Note: COP = Country Operational Plan.
SOURCE: IOM, 2013.
across evaluators within the entire team of committee members, consultants, and staff continued throughout the entire analysis and deliberation phase of the evaluation.
Because this process was highly iterative, in some cases it resulted in having to go back to the original data or asking for more data. For example, once the team examined all of the program monitoring data that were available across the countries that were within the scope of the evaluation, it was able to get a sense of how limited the findings would be from that data source alone. As a result, the team requested data from other sources, such as CDC. From the team’s perspective, this triangulation process strengthened the quality and credibility of the evidentiary support for its findings and recommendations.
One drawback to this approach is that it is time consuming, said Kelly. At any one time, the evaluation team had 8 staff, 3 consultants, and 20 committee members. “That is a lot of people thinking, and ultimately all 20 of our committee members had to reach consensus on our conclusions and recommendations,” she noted. Not only was this process time consuming, but it was also operationally challenging because it forced the IOM staff
to plan for draft data presentations that the committee could examine and respond to in a way that was both iterative and efficient.
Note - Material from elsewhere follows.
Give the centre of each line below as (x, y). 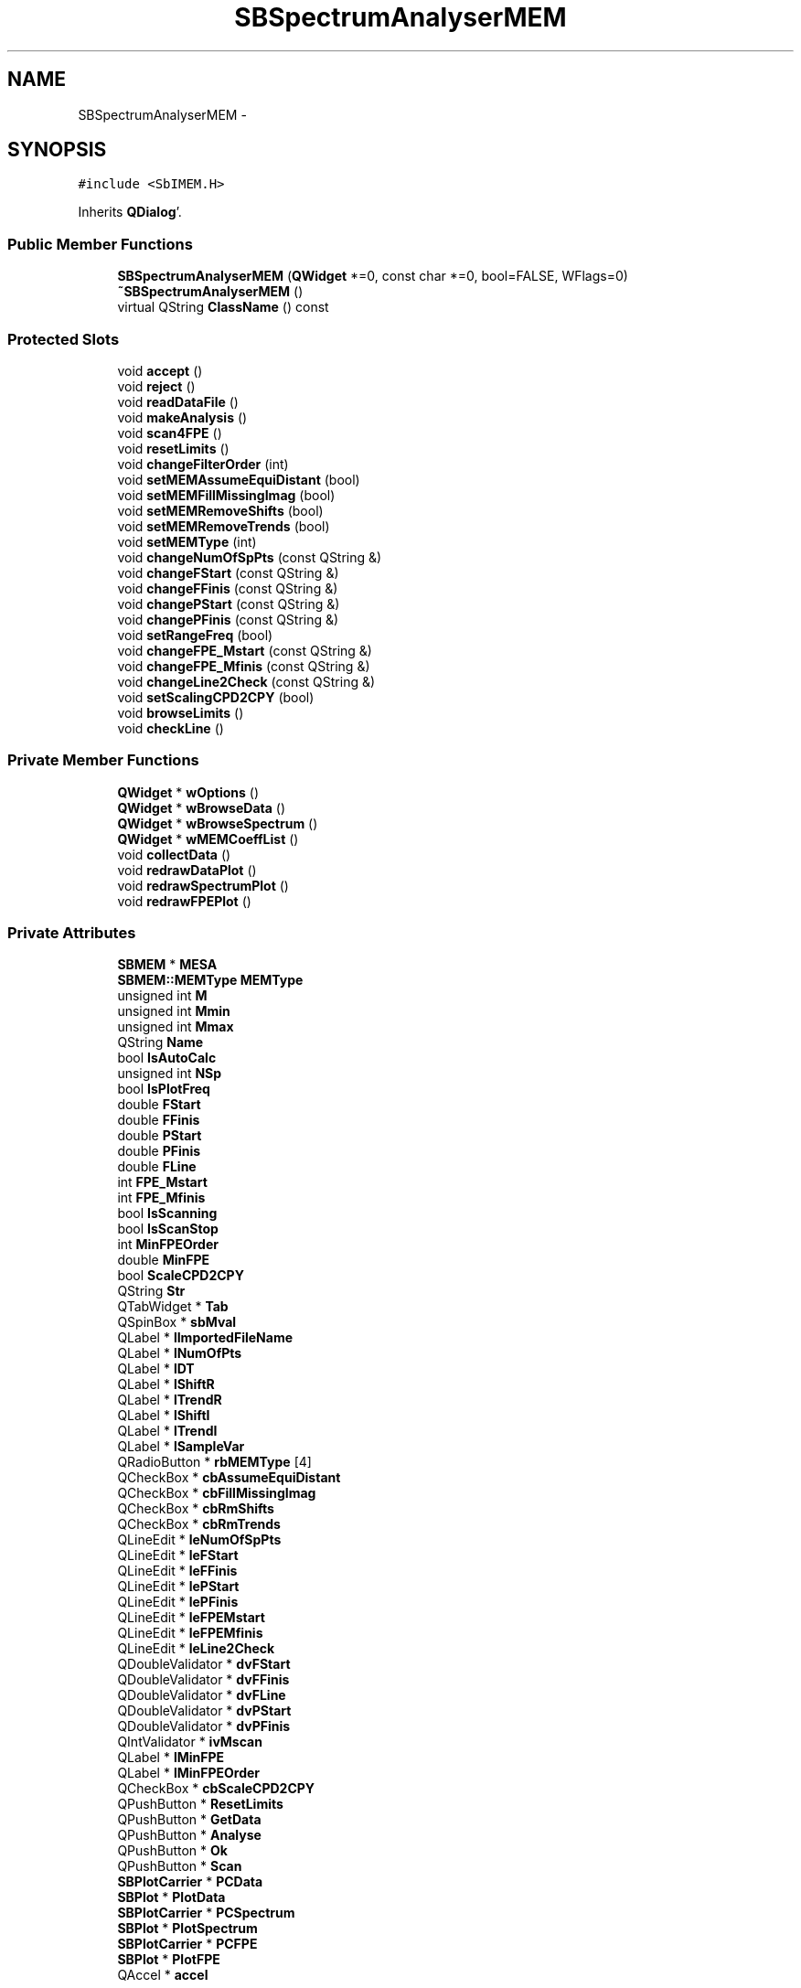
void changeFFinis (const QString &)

During the discussion session, several workshop participants raised the question of whether triangulation is possible between just two sources of data, such as one source of quantitative and one source of qualitative data. Several panelists agreed that two sources is often not enough to have confidence in results. “That is why I think multiple members of our panel said it is multiple methods, not always mixed methods,” said Simon. Kelly noted, however, that it depends on the data available and the evaluation question. Sometimes it might take eight data sources to trust a conclusion, while on narrow issues one reliable data source may be sufficient.
Mookherji emphasized the importance of context, which sometimes gets removed in the course of analysis. At that point it becomes necessary to look at theory again and understand the effects of context. Common elements across different contexts can serve as a form of triangulation, she said, even though each setting also can have discordant elements.
In response to a question, Kelly described the process in general of arriving at consensus on the IOM committees. Recommendations are often the areas where the strongest resonance emerges among committee members, as well as areas that are most important for the study. Reports also contain information that is not necessarily at this level, though all committee members have to agree to author the final report. In some areas, it may be possible only to state findings and not progress to conclusions or recommendations.
Panelists also discussed the need for rigor when using mixed methods. Data gathering and analyses need to be as transparent as possible, said Mookherji, even if they are never completely reproducible. Publishing a protocol in advance and sticking to it is one way to achieve rigor, Goodman noted, but in an evaluation the protocol may need to change if the pathway to impacts is unclear. Data gathering and analysis may need to be iterative, though this process also can be documented. Simon observed that the level of rigor required for decision making and program improvement is not a fixed entity. Evaluators do the most rigorous analysis necessary to meet the needs of a program, and that level is highly variable. “Often we allow rigor to get in the way of utility and usefulness,” he said.